Source material:
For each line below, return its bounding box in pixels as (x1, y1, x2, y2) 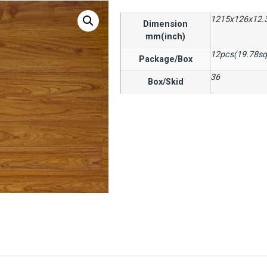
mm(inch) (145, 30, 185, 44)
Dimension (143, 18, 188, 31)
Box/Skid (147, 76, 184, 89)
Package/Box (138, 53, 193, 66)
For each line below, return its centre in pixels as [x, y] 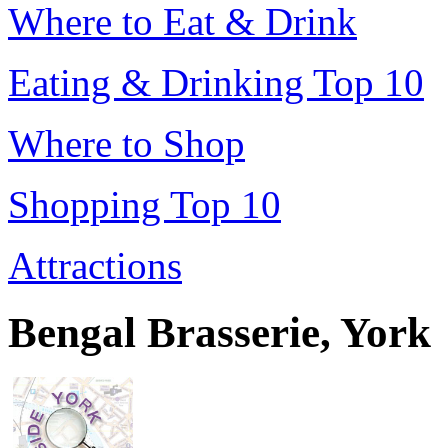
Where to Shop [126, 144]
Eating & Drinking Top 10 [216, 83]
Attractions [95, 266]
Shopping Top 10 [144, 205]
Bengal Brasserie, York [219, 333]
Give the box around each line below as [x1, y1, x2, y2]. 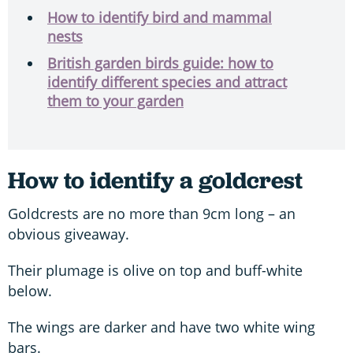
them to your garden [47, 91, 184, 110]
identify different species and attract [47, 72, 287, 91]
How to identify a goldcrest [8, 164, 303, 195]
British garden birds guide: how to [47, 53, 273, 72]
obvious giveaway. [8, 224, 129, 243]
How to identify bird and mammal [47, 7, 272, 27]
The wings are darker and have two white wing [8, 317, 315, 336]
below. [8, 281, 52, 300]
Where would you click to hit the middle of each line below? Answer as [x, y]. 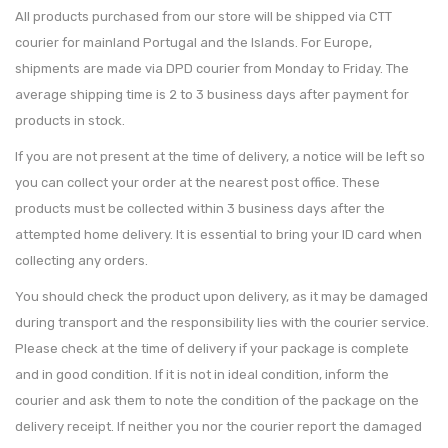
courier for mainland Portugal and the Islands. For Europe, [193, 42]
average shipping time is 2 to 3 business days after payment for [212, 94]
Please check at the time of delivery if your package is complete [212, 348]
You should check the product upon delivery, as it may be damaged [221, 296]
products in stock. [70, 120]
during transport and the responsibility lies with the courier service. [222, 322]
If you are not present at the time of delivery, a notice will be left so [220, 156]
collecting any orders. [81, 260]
---
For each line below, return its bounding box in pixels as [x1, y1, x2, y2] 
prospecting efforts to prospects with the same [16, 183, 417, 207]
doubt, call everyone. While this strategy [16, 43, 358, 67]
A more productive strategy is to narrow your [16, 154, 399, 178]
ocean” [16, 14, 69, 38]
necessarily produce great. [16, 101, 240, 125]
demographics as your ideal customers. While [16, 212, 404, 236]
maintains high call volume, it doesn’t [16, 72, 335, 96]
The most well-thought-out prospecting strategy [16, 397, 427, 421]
--
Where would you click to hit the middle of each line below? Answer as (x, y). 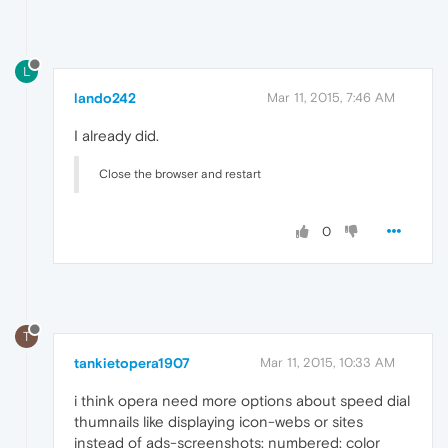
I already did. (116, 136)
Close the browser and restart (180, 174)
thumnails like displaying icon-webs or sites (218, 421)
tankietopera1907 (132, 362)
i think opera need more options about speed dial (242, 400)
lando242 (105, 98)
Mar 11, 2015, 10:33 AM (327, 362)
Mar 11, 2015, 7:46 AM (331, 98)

About this task:
From the listing above, repeat exactly the lines starting at the line that includes "If you are not" and ending at the line that includes "collecting any orders. [81, 260]", with nothing outside that span.

Solution below:
If you are not present at the time of delivery, a notice will be left so [220, 156]
collecting any orders. [81, 260]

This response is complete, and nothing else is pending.